*Records supplied*:
───

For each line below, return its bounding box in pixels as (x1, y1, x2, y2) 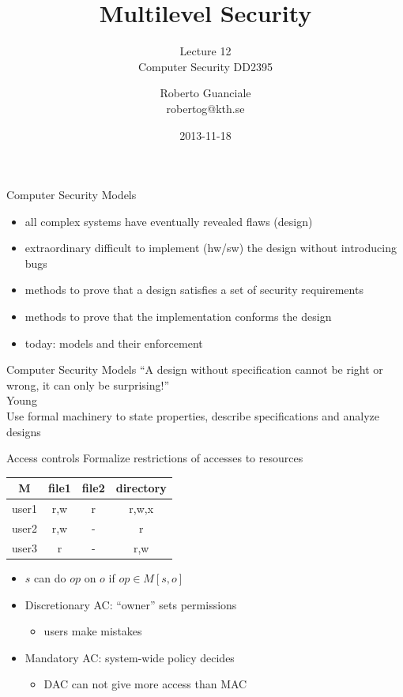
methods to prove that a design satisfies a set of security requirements (24, 281, 363, 298)
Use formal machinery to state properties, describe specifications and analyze (6, 408, 379, 424)
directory (115, 480, 167, 496)
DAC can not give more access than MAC (43, 676, 247, 692)
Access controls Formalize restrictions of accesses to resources (6, 450, 303, 466)
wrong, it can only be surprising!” (6, 376, 170, 393)
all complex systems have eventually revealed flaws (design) (24, 213, 313, 229)
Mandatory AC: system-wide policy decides (24, 649, 235, 665)
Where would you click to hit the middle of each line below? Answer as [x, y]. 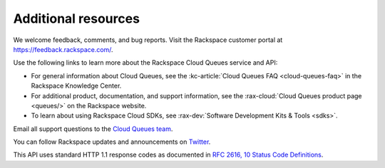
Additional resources [77, 19]
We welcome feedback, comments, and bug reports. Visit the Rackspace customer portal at [148, 40]
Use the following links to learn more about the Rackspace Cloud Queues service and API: [145, 63]
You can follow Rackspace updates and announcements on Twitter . [112, 142]
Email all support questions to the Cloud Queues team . [93, 129]
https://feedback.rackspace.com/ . [63, 49]
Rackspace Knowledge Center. [76, 86]
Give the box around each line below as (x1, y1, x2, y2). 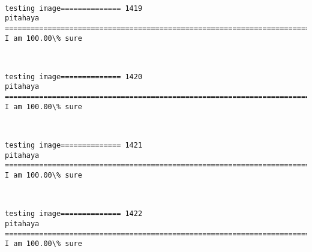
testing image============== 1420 (5, 72, 143, 81)
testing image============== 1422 (5, 209, 143, 218)
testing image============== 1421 (5, 141, 143, 150)
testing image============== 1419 (5, 4, 143, 13)

───

*Work instructions*: Show all lines above holding "image".

*Written answer*:
testing image============== 1420 (5, 72, 143, 81)
testing image============== 1422 (5, 209, 143, 218)
testing image============== 1421 (5, 141, 143, 150)
testing image============== 1419 (5, 4, 143, 13)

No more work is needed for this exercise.